3. In the event of behaviour on the part of the customer which is in breach of the contract, in particular with default of payment and if an application was filed for insolvency proceedings to be opened over the assets of the customer we shall be entitled to cancel the contract and demand that the goods be handed over.
4. The entrepreneur is entitled to resell the goods in ordinary business transactions. He hereby now already assigns us all claims in the amount of the invoice, which he has towards a third party through the resale. We hereby accept the assignment of the customer. After the assignment the entrepreneur is authorized to collect the claim. We reserve the right to collect the claim personally as soon as the entrepreneur does not properly satisfy his payment obligations and is in default of payment or an application is filed for insolvency proceedings to be opened over his assets. In this case we can demand that the customer informs us of the assigned claims and their debtors, provides all information necessary for the collection, hands us the relevant documents and informs the debtors of the assignment.
5. The processing of the goods by the entrepreneur is always carried out on behalf of and by order of us. If the goods are processed with items which do not belong to us then we shall acquire the co-ownership to the new object as a ratio of the value of the goods delivered by us to the other processed items. The same shall apply if the goods are combined with other items which do not belong to us.
If the goods are combined to the extent that the customer’s object shall be seen as the main object then it is agreed that the customer assigns us co-ownership pro rata. The customer shall store the sole ownership or co-ownership thus produced on our behalf.

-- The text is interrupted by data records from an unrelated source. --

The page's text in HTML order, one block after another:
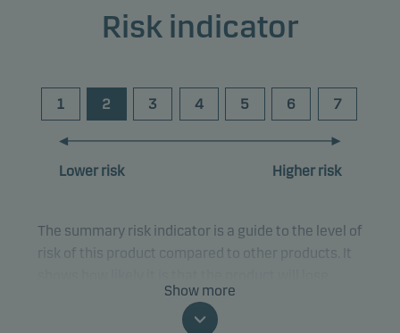
Risk indicator
1 2 3 4 5 6 7
Lower risk Higher risk
The summary risk indicator is a guide to the level of
risk of this product compared to other products. It
money because of movements in the markets or
because we are not able to pay you.
Show more
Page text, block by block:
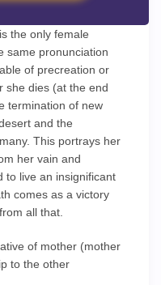
the only female
same pronunciation
of precreation or
she dies (at the end
termination of new
and the
This portrays her
her vain and
to live an insignificant
comes as a victory
all that.
of mother (mother
to the other
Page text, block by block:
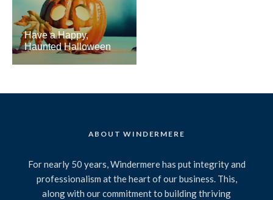
Have a Happy,
Haunted Halloween
ABOUT WINDERMERE
For nearly 50 years, Windermere has put integrity and
professionalism at the heart of our business. This,
along with our commitment to building thriving
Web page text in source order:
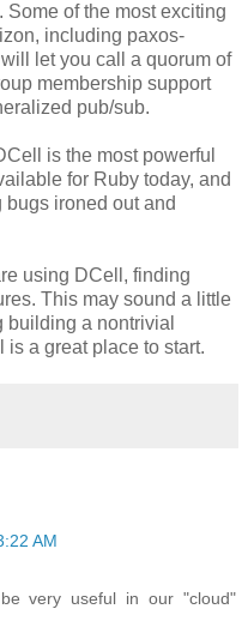
Some of the most exciting
including paxos-
let you call a quorum of
membership support
pub/sub.
is the most powerful
for Ruby today, and
bugs ironed out and
using DCell, finding
This may sound a little
building a nontrivial
a great place to start.
AM
very useful in our "cloud"
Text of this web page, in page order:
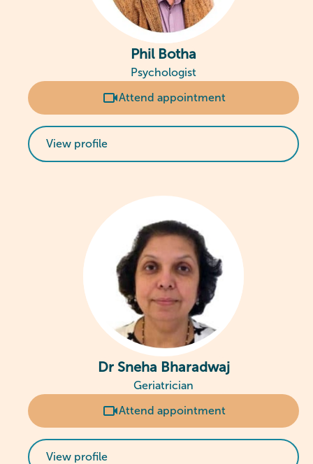
Phil Botha
Psychologist
Attend appointment
View profile
Dr Sneha Bharadwaj
Geriatrician
Attend appointment
View profile
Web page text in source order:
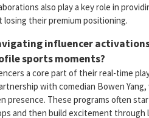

6. In case of payments in cheque-bills of exchange proceedings this shall have no effect on our rights for reservation of title and security which shall continue to exist, until our liability from bills of exchange or cheques has ended.
7. We undertake to release the securities to which we are entitled upon request of the customer insofar as the realisable value of our securities exceeds the claims to be secured by more than 10 %; we shall be responsible for choosing the securities to be released.

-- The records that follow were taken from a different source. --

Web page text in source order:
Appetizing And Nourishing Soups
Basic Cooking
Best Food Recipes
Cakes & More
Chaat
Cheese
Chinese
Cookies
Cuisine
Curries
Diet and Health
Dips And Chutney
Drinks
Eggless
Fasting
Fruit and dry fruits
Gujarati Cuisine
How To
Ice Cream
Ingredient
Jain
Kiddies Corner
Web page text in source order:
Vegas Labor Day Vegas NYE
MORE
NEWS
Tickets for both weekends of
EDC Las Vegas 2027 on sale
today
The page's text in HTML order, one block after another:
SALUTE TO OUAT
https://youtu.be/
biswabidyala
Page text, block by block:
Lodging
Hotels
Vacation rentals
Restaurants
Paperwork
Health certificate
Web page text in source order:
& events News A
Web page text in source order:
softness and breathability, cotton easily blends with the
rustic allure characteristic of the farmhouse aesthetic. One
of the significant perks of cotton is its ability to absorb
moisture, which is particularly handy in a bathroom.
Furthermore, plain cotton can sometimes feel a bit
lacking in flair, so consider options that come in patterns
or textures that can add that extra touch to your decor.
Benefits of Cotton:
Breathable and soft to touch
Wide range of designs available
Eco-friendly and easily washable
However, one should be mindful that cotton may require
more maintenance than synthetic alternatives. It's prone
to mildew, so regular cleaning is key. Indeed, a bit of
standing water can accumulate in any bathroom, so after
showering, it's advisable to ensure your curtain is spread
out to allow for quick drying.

X. Claims for damages due to breach of duty by the customer
In the event of breach of duty by the customer we shall be entitled to demand 20 % of the total amount of the order as damages without further proof. We reserve the right to assert damages if proof is provided that they are higher.

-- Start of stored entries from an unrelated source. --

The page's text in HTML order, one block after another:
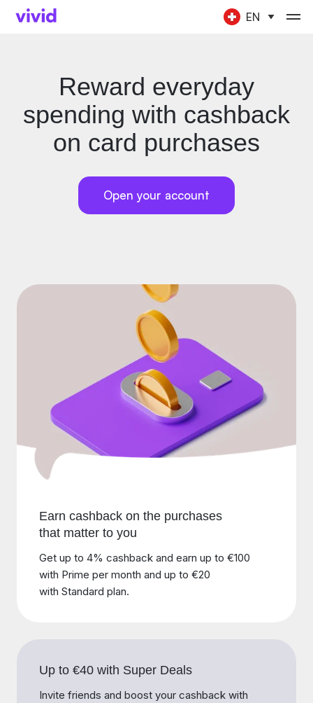
EN
Reward everyday
spending with cashback
on card purchases
Open your account
Earn cashback on the purchases
that matter to you
Get up to 4% cashback and earn up to €100
with Prime per month and up to €20
with Standard plan.
Up to €40 with Super Deals
Invite friends and boost your cashback with
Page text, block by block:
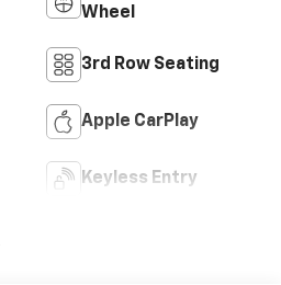
Wheel
3rd Row Seating
Apple CarPlay
Keyless Entry
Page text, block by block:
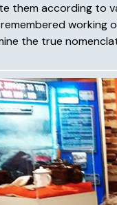
them according to
the true
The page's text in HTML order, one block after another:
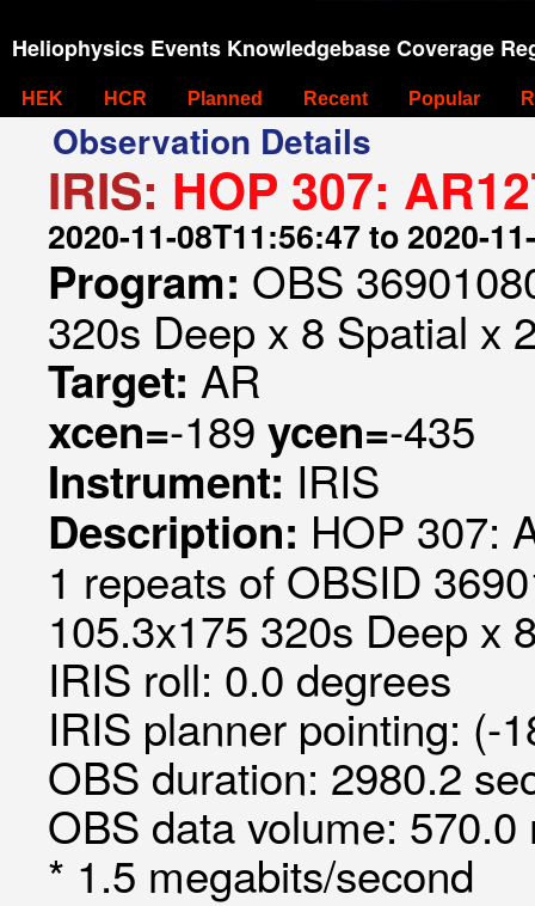
Heliophysics Events Knowledgebase Coverage
HEK HCR Planned Recent Popular
Observation Details
IRIS: HOP 307:
2020-11-08T11:56:47 to 2020-
Program: OBS
320s Deep x 8 Spatial x
Target: AR
xcen=-189 ycen=-435
Instrument: IRIS
Description: HOP 307:
1 repeats of OBSID
105.3x175 320s Deep x
IRIS roll: 0.0 degrees
IRIS planner pointing: (-
OBS duration: 2980.2
OBS data volume:
* 1.5 megabits/second
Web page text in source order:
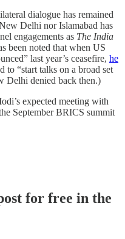
dialogue has remained
Delhi nor Islamabad has
engagements as The India
been noted that when US
last year’s ceasefire, he
to “start talks on a broad set
Delhi denied back then.)
expected meeting with
September BRICS summit
for free in the
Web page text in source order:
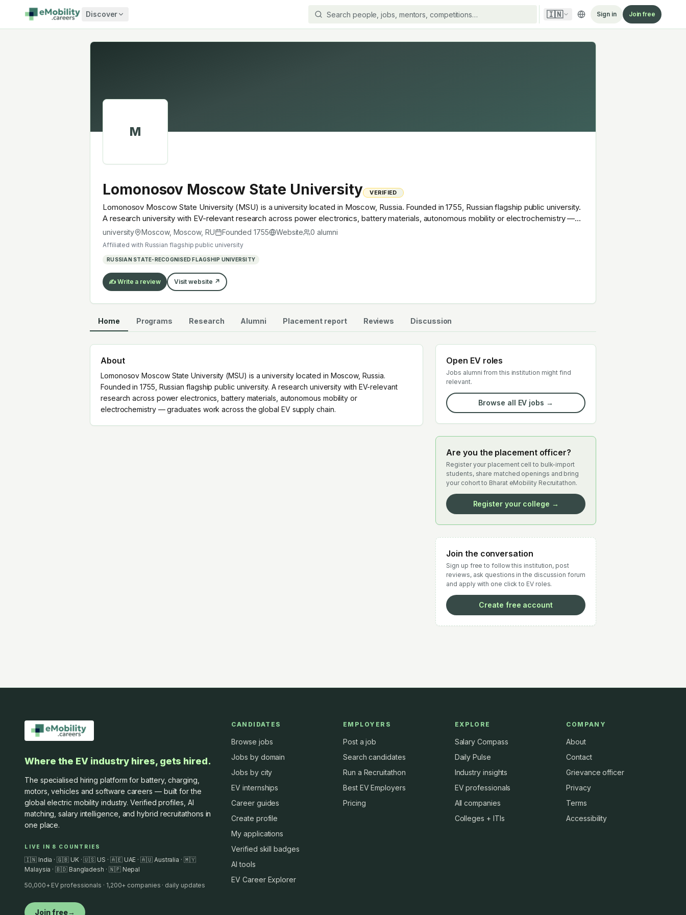
Skip to content
Discover 🇮🇳 Sign in Join free
M
Lomonosov Moscow State University VERIFIED
Lomonosov Moscow State University (MSU) is a university located in Moscow, Russia. Founded in 1755, Russian flagship public university.
A research university with EV-relevant research across power electronics, battery materials, autonomous mobility or electrochemistry —
graduates work across the global EV supply chain.
university Moscow, Moscow, RU Founded1755 Website 0 alumni
Affiliated with Russian flagship public university
RUSSIAN STATE-RECOGNISED FLAGSHIP UNIVERSITY
✍️ Write a review Visit website ↗
Home Programs Research Alumni Placement report Reviews Discussion
About
Lomonosov Moscow State University (MSU) is a university located in Moscow, Russia.
Founded in 1755, Russian flagship public university. A research university with EV-relevant
research across power electronics, battery materials, autonomous mobility or
electrochemistry — graduates work across the global EV supply chain.
Open EV roles
Jobs alumni from this institution might find
relevant.
Browse all EV jobs →
Are you the placement officer?
Register your placement cell to bulk-import
students, share matched openings and bring
your cohort to Bharat eMobility Recruitathon.
Register your college →
Join the conversation
Sign up free to follow this institution, post
reviews, ask questions in the discussion forum
and apply with one click to EV roles.
Create free account
Where the EV industry hires, gets hired.
The specialised hiring platform for battery, charging,
motors, vehicles and software careers — built for the
global electric mobility industry. Verified profiles, AI
matching, salary intelligence, and hybrid recruitathons in
one place.
LIVE IN 8 COUNTRIES
🇮🇳 India · 🇬🇧 UK · 🇺🇸 US · 🇦🇪 UAE · 🇦🇺 Australia · 🇲🇾
Malaysia · 🇧🇩 Bangladesh · 🇳🇵 Nepal
50,000+ EV professionals · 1,200+ companies · daily updates
Join free→
CANDIDATES
Browse jobs
Jobs by domain
Jobs by city
EV internships
Career guides
Create profile
My applications
Verified skill badges
AI tools
EV Career Explorer
EMPLOYERS
Post a job
Search candidates
Run a Recruitathon
Best EV Employers
Pricing
EXPLORE
Salary Compass
Daily Pulse
Industry insights
EV professionals
All companies
Colleges + ITIs
COMPANY
About
Contact
Grievance officer
Privacy
Terms
Accessibility

The customer is permitted to prove that no damages were suffered at all or were far lower than the flat rate.
XI. Place of performance and place of jurisdiction
Place of performance is Leinfelden, Germany. The place of jurisdiction is Stuttgart, Germany, if the customer is an entrepreneur, legal entity of public law or special assets under public law, has no general domestic place of jurisdiction or relocates his place or residence or usual location after conclusion of the contract from Germany or his place of residence or usual location is not known when the action is filed.
XII. Final provisions
1. The law of the Federal Republic of Germany shall apply. The provisions of the UN convention on the sale of goods shall not apply.
2. Should individual provisions of the contract with the customer including these general terms of business be or become invalid either in whole or in part this shall have no effect on the validity of the other provisions. The partial or full invalid regulation shall be replaced by a provision which shall as far as possible satisfy the commercial intention of the invalid provision.
The company is a limited partnership with registered office in Leinfelden-Echterdingen, court of registration Stuttgart HRA 221054. General partner is Beteiligungsgesellschaft mbH with registered seat in Leinfelden-Echterdingen, court of registration Stuttgart HRB 220871.